Showing posts with label CFDA. Show all posts
Showing posts with label CFDA. Show all posts

Wednesday, September 9, 2009

BJ, Betsey Johnson that is!








I have not been able to make a blog post in a while. But I am here today to give you a short and sweet ( with lots of pics) post on my first love in purses: Betsey Johnson.

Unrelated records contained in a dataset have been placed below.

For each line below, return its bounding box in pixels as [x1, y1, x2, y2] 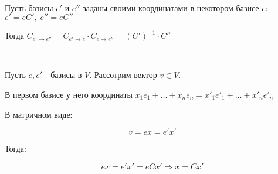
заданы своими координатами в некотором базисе [83, 1, 259, 13]
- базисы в [45, 69, 82, 81]
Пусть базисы [5, 1, 53, 13]
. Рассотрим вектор [89, 69, 157, 81]
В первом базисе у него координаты [5, 88, 133, 100]
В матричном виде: [5, 108, 73, 120]
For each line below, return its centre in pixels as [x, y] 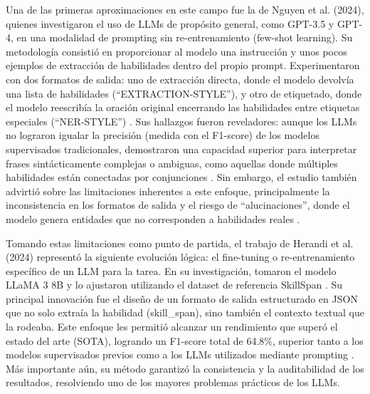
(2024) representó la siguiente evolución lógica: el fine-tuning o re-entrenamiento [180, 257]
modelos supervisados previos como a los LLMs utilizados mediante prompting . [180, 354]
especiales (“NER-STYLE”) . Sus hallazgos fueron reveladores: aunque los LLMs [181, 121]
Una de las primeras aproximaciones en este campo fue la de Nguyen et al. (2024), [185, 9]
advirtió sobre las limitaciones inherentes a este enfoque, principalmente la [168, 191]
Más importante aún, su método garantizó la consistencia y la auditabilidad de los [185, 368]
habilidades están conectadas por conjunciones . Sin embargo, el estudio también [181, 177]
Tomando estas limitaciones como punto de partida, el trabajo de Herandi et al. [180, 243]
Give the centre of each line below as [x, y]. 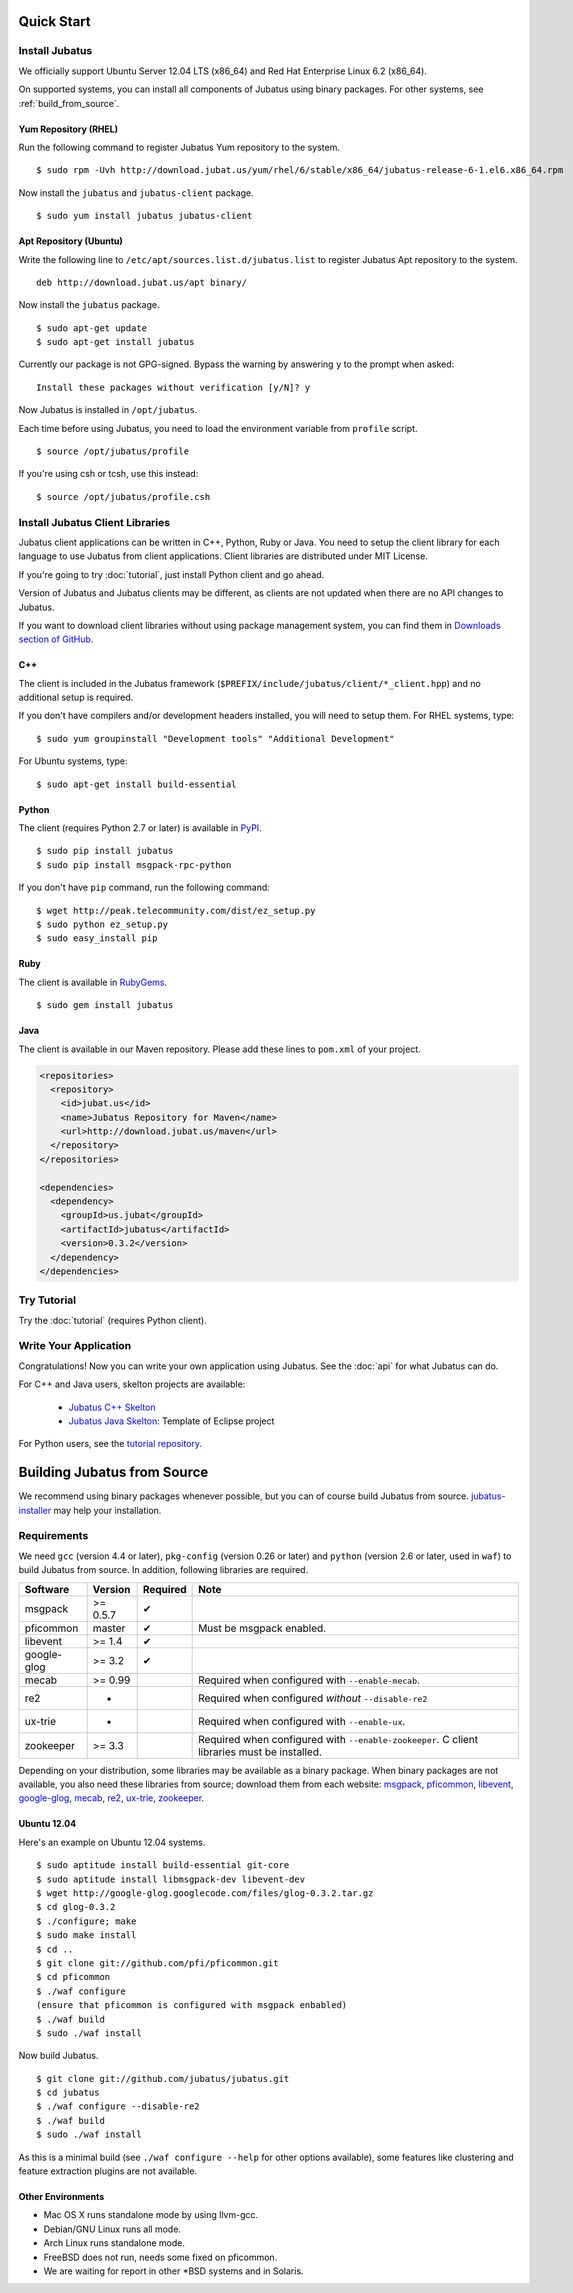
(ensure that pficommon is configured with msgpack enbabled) [192, 2005]
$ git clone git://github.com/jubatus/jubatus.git [163, 2078]
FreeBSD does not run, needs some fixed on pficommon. [160, 2257]
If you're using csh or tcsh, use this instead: [108, 474]
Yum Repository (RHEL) [68, 129]
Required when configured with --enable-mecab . [309, 1680]
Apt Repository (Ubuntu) [71, 241]
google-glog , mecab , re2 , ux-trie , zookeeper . [111, 1798]
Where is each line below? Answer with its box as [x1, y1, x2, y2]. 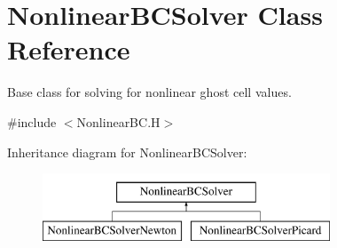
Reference [7, 31, 130, 68]
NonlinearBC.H [76, 112, 161, 131]
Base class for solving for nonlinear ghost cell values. [7, 83, 292, 101]
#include [7, 112, 57, 131]
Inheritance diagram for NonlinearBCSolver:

A little anecdote: I got my first Betseyville purse from London when I turned 17. I fell in love with the quirky, cool designs she made. I went to her shop 5 out of the 14 days that I spent in London, buying every purse I thought I could not live without , both sale and full priced. I came back to the states and my purses were a hit among my peers. Girls all over wanted to know where I got my purses from and I was more than happy to tell them " Oh, they are only the hottest thing from London." Little would I know, Betsey would become insanely popular to the point where she started to sell her purses in Loehmans and other discount designer places... kind of bumming me out because that made my London originals loose their shine. But I still love them and I continue to buy Betseyville and Betsey Johnson Purses annually, only from her store of course.

So that's my little history with Betsey, let me tell you about her history.


Born in Wethersfield, Connecticut August 10th 1942, this new york based designer was making her original designs since the 1960's. Her inspiration, however, came from her desire to be a dancer and her love of the costumes.

In 1964 she entered and won the Mademoiselle magazine " Guest Editor Contest" and then landed a position as top designer at Paraphernalia a year later .


As apart of the youth quake, the 1960's Warhol scene, Betsey established her style with sexy silhouettes, hippie inspired fabrics, whimsical detailing and a great fit. If you ask me, her style seems to resemble that of Patricia Field very much.

Anyways, in 1969 she opened her first boutique called Betsey Bunki Nini.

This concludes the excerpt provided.